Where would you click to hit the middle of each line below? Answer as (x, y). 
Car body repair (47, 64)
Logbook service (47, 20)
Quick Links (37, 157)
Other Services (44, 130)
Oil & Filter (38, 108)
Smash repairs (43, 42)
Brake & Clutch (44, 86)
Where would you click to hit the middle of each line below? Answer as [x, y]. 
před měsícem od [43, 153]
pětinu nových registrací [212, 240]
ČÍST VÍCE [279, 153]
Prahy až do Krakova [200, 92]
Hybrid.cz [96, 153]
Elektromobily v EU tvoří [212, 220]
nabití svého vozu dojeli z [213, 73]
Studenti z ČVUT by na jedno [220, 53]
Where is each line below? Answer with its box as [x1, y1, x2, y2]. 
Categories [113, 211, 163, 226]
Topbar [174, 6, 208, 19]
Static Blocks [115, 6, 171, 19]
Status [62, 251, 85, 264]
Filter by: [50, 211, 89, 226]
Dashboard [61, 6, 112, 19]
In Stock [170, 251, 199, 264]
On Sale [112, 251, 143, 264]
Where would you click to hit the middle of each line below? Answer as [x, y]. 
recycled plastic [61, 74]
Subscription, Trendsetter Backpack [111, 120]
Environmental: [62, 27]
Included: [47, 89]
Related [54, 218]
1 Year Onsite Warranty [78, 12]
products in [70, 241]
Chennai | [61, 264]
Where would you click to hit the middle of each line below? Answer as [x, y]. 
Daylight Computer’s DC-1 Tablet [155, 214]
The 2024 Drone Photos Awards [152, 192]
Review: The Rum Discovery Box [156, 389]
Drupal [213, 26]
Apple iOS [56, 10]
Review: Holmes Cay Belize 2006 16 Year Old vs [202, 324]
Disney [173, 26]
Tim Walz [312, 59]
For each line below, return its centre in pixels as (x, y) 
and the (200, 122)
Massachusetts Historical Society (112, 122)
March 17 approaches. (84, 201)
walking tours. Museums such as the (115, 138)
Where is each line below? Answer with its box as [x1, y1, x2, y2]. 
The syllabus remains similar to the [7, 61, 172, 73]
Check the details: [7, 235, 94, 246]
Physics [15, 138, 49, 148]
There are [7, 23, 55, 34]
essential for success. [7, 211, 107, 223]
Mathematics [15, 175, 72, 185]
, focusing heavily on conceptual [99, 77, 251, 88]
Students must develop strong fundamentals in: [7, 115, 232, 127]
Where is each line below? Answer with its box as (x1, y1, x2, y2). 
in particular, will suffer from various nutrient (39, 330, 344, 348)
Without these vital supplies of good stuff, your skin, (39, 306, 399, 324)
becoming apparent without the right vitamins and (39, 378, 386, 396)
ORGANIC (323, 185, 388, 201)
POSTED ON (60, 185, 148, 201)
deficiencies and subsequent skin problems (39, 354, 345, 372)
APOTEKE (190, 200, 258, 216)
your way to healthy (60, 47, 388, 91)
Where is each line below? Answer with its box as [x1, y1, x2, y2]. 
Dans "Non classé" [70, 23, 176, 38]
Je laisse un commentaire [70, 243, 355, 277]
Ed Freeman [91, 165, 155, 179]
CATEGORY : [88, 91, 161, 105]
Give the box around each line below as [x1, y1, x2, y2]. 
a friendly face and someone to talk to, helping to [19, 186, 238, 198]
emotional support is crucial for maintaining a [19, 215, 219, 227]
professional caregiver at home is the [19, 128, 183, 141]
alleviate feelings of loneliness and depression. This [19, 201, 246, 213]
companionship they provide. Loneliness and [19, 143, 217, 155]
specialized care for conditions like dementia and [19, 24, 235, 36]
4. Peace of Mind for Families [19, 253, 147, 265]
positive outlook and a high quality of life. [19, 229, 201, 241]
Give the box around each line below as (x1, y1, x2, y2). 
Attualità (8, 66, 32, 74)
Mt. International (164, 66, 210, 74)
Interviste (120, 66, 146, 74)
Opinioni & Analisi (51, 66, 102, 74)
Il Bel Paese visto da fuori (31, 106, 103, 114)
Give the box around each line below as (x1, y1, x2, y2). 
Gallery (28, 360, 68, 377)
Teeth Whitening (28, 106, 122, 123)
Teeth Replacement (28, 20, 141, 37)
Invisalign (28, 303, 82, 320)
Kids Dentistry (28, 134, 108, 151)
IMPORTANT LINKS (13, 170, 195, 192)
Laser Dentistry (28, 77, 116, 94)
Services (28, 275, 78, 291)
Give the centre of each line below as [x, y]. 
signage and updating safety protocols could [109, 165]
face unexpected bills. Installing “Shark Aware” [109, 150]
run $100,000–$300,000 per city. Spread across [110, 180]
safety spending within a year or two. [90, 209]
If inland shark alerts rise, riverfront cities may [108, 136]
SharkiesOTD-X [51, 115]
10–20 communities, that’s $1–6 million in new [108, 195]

++++++++

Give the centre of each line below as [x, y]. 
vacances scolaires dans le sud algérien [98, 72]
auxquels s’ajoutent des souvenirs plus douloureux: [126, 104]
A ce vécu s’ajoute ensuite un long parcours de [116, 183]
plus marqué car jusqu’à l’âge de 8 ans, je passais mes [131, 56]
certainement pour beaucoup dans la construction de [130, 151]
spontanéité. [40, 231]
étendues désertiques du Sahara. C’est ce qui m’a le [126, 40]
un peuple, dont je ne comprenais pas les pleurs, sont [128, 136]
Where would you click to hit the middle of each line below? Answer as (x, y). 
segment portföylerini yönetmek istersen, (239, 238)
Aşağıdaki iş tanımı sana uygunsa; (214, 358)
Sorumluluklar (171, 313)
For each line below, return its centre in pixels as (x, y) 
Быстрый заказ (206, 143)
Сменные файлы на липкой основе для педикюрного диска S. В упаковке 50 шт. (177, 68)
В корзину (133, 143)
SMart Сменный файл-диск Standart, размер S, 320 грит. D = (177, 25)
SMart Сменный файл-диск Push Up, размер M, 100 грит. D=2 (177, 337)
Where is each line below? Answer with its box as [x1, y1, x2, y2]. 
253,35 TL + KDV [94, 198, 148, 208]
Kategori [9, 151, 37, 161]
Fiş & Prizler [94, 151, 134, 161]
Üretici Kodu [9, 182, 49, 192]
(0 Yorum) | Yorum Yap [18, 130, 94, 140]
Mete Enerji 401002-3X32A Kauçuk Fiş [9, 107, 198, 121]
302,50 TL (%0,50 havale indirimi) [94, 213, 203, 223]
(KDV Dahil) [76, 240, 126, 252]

++++++++

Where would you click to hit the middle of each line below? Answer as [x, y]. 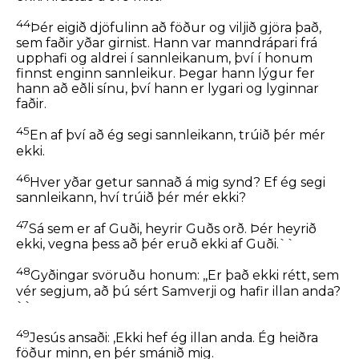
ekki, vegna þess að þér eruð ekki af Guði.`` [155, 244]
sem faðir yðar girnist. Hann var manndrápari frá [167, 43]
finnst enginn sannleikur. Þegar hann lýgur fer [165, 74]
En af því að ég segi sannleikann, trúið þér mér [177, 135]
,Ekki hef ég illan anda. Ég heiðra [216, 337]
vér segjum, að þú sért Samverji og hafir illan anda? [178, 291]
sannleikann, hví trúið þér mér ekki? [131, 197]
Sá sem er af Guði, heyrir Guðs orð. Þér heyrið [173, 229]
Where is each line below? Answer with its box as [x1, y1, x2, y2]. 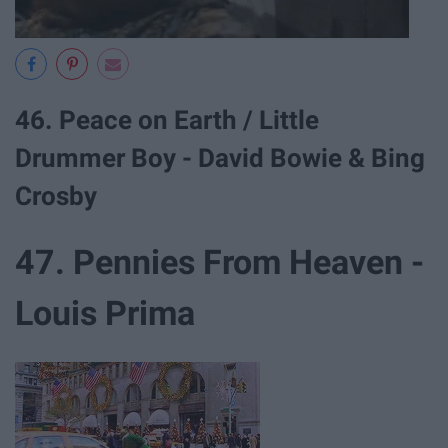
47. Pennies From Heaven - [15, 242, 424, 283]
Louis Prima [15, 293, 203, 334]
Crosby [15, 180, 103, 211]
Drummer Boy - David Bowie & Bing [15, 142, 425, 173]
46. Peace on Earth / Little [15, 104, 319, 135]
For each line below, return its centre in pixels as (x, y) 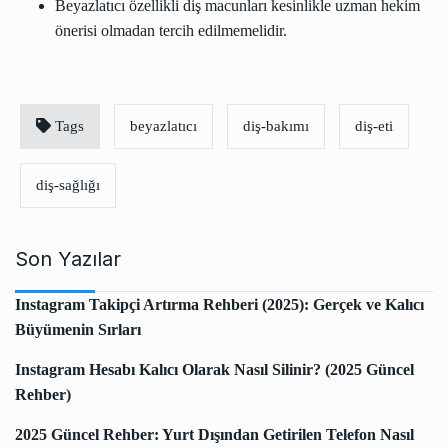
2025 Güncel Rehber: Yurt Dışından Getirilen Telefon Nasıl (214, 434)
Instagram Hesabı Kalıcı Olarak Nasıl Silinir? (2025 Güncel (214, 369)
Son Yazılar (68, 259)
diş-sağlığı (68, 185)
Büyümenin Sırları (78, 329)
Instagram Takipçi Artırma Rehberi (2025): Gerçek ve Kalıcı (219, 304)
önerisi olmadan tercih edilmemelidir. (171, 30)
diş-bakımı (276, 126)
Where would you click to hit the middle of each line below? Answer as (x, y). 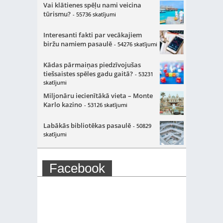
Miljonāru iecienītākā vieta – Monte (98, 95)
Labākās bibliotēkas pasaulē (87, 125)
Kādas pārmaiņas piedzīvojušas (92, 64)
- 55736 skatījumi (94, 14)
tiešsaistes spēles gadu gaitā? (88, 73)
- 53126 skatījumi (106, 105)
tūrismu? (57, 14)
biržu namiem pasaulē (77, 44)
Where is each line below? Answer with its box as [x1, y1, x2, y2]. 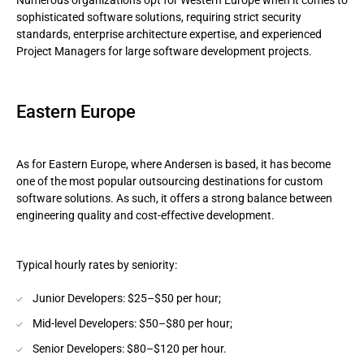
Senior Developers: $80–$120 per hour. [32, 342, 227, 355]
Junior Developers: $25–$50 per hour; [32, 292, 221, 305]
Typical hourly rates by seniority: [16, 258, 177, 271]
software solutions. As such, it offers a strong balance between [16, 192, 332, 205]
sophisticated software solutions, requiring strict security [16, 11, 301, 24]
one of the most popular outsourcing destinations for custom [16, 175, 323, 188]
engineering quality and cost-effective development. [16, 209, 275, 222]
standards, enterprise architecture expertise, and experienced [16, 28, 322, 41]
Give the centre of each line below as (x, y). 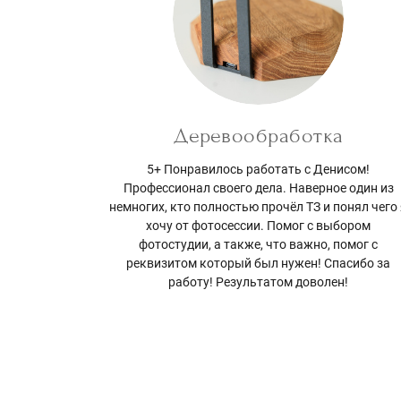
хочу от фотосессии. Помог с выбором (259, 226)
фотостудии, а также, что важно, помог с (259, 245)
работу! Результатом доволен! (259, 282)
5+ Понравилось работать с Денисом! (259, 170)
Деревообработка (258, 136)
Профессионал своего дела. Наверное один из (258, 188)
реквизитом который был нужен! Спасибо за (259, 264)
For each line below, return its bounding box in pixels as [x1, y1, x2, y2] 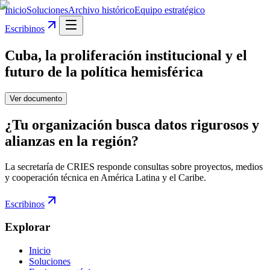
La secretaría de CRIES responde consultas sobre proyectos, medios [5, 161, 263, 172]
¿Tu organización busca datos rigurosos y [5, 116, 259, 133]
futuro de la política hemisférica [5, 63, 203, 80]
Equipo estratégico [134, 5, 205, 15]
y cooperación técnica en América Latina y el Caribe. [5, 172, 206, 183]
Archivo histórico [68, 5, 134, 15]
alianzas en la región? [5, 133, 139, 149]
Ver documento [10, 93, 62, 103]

++++++++

Activity = Repeat exactly the lines of the listing above, from the one with "Je laisse un commentaire [70, 243, 355, 277]" down to the one with "run $100,000–$300,000 per"; both of those lines belong in the range.

Exercise output =
Je laisse un commentaire [70, 243, 355, 277]
Ed Freeman [91, 165, 155, 179]
CATEGORY : [88, 91, 161, 105]
Give the box around each line below as [x1, y1, x2, y2]. 
a friendly face and someone to talk to, helping to [19, 186, 238, 198]
emotional support is crucial for maintaining a [19, 215, 219, 227]
professional caregiver at home is the [19, 128, 183, 141]
alleviate feelings of loneliness and depression. This [19, 201, 246, 213]
companionship they provide. Loneliness and [19, 143, 217, 155]
specialized care for conditions like dementia and [19, 24, 235, 36]
4. Peace of Mind for Families [19, 253, 147, 265]
positive outlook and a high quality of life. [19, 229, 201, 241]
Give the box around each line below as (x1, y1, x2, y2). 
Attualità (8, 66, 32, 74)
Mt. International (164, 66, 210, 74)
Interviste (120, 66, 146, 74)
Opinioni & Analisi (51, 66, 102, 74)
Il Bel Paese visto da fuori (31, 106, 103, 114)
Give the box around each line below as (x1, y1, x2, y2). 
Gallery (28, 360, 68, 377)
Teeth Whitening (28, 106, 122, 123)
Teeth Replacement (28, 20, 141, 37)
Invisalign (28, 303, 82, 320)
Kids Dentistry (28, 134, 108, 151)
IMPORTANT LINKS (13, 170, 195, 192)
Laser Dentistry (28, 77, 116, 94)
Services (28, 275, 78, 291)
Give the centre of each line below as [x, y]. 
signage and updating safety protocols could [109, 165]
face unexpected bills. Installing “Shark Aware” [109, 150]
run $100,000–$300,000 per city. Spread across [110, 180]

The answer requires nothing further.